Data supplied section start

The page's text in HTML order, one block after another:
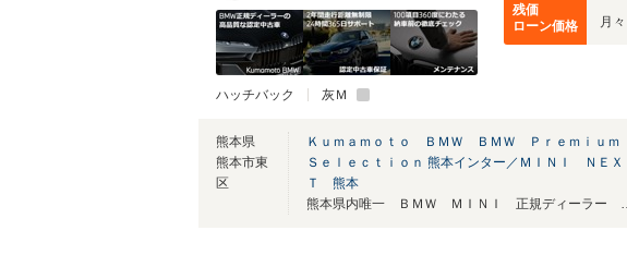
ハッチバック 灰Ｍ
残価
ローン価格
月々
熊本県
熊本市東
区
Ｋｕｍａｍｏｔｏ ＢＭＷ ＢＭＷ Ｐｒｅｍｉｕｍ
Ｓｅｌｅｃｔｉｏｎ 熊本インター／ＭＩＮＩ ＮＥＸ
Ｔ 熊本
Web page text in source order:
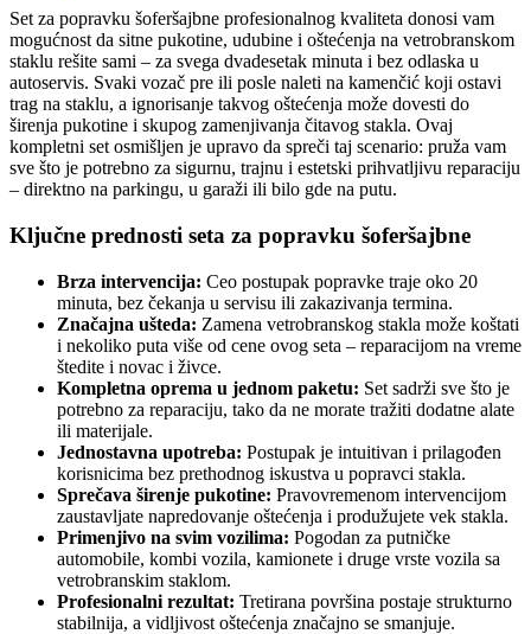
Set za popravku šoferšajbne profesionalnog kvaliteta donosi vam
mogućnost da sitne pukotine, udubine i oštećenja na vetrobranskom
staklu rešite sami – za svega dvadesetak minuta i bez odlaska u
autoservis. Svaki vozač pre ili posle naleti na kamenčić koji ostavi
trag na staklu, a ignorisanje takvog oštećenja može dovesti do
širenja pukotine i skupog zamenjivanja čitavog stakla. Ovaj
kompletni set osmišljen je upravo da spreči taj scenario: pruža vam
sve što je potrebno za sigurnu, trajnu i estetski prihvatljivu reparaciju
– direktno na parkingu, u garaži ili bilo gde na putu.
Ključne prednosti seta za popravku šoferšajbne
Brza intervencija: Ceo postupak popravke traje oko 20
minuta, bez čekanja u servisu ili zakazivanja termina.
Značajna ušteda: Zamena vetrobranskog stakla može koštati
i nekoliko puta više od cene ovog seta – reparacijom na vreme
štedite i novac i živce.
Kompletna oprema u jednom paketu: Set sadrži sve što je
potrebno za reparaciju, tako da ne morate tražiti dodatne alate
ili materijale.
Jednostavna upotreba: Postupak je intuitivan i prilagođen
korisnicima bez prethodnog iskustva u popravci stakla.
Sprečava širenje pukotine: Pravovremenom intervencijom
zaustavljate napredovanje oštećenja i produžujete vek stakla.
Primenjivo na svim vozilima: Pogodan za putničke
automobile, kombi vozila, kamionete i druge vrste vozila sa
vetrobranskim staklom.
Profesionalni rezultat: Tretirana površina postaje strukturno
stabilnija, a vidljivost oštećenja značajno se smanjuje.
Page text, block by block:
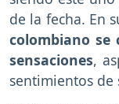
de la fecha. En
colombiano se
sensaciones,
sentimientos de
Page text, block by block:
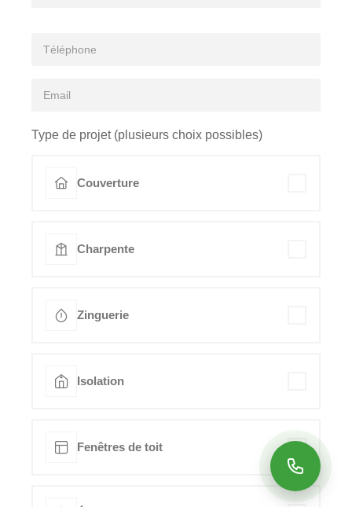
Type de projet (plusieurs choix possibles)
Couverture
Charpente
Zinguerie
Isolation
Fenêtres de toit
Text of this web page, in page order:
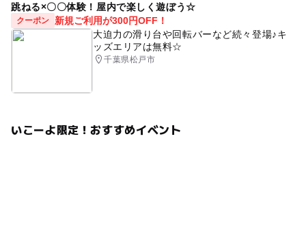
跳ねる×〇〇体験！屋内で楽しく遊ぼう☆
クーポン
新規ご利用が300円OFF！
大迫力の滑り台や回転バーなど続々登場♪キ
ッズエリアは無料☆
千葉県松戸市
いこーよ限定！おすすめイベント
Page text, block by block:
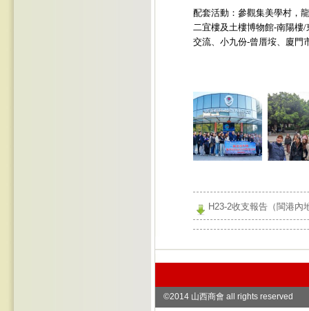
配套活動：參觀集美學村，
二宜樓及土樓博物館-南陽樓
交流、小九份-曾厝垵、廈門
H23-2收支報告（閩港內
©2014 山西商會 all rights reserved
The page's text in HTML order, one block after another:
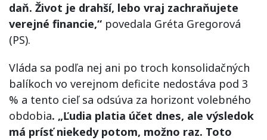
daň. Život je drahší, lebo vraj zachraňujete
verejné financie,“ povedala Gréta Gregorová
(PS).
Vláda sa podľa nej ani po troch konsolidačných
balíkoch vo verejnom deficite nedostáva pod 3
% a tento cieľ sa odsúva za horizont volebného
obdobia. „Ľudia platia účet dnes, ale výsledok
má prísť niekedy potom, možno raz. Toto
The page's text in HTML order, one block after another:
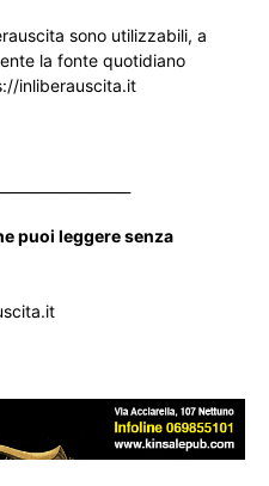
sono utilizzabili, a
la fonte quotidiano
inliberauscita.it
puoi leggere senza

Data supplied section end

Copy the lines above exactly, starting at the one with "跳ねる×〇〇体験！屋内で楽しく遊ぼう☆" and ending at the one with "all rights reserved", both included. Leave out any pictures and add nothing else.

## Output for this exercise
跳ねる×〇〇体験！屋内で楽しく遊ぼう☆
クーポン
新規ご利用が300円OFF！
大迫力の滑り台や回転バーなど続々登場♪キ
ッズエリアは無料☆
千葉県松戸市
いこーよ限定！おすすめイベント
Page text, block by block:
配套活動：參觀集美學村，
二宜樓及土樓博物館-南陽樓
交流、小九份-曾厝垵、廈門
H23-2收支報告（閩港內
©2014 山西商會 all rights reserved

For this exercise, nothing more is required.